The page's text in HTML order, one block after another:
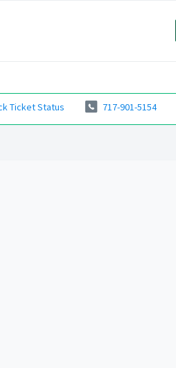
Ticket Status 717-901-5154
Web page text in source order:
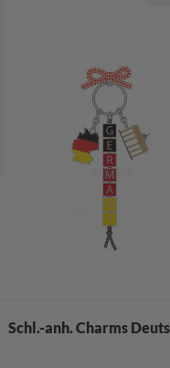
Schl.-anh. Charms
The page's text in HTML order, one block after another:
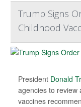
Trump Signs
Childhood
President Donald
agencies to review
vaccines
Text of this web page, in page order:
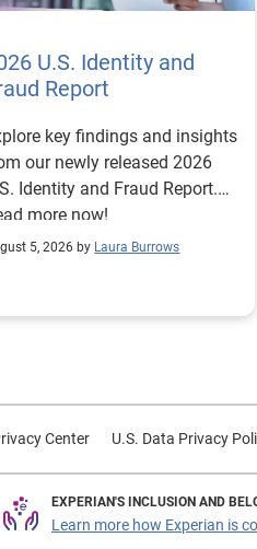
U.S. Identity and
Report
key findings and insights
our newly released 2026
Identity and Fraud Report.
more now!
5, 2026 by Laura Burrows
Center U.S. Data Privacy
EXPERIAN'S INCLUSION AND
Learn more how Experian is
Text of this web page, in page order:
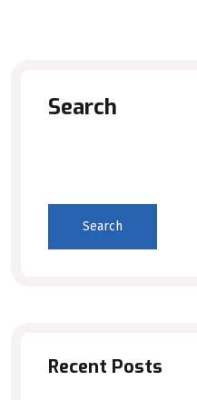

--- --- ---

• [Problem to solve] Print the data above exactly, minus pictures.

• [Reply]
The page's text in HTML order, one block after another:
Ticket Status 717-901-5154
Web page text in source order:
Schl.-anh. Charms
The page's text in HTML order, one block after another:
Trump Signs
Childhood
President Donald
agencies to review
vaccines
Text of this web page, in page order:
U.S. Identity and
Report
key findings and insights
our newly released 2026
Identity and Fraud Report.
more now!
5, 2026 by Laura Burrows
Center U.S. Data Privacy
EXPERIAN'S INCLUSION AND
Learn more how Experian is
Text of this web page, in page order:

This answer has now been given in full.